**TASK TO CARRY OUT**
All lines holding the word "that" should be located in the records and copied.

______________________________

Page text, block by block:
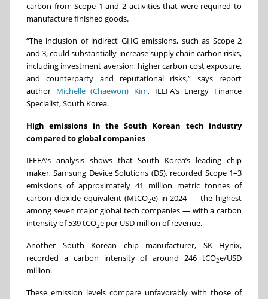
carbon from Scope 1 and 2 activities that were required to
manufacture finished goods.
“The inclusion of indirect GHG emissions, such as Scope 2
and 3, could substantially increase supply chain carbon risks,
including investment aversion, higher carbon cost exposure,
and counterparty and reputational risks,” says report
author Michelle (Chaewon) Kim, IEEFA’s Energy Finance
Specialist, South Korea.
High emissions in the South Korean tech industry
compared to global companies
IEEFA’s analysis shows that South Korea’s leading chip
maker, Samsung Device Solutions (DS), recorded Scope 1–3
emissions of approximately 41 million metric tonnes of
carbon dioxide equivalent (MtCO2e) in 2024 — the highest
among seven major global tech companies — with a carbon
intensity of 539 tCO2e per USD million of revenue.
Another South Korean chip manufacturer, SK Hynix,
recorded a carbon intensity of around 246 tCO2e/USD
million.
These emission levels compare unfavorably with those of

______________________________

**SOLUTION TO THIS EXERCISE**
carbon from Scope 1 and 2 activities that were required to
IEEFA’s analysis shows that South Korea’s leading chip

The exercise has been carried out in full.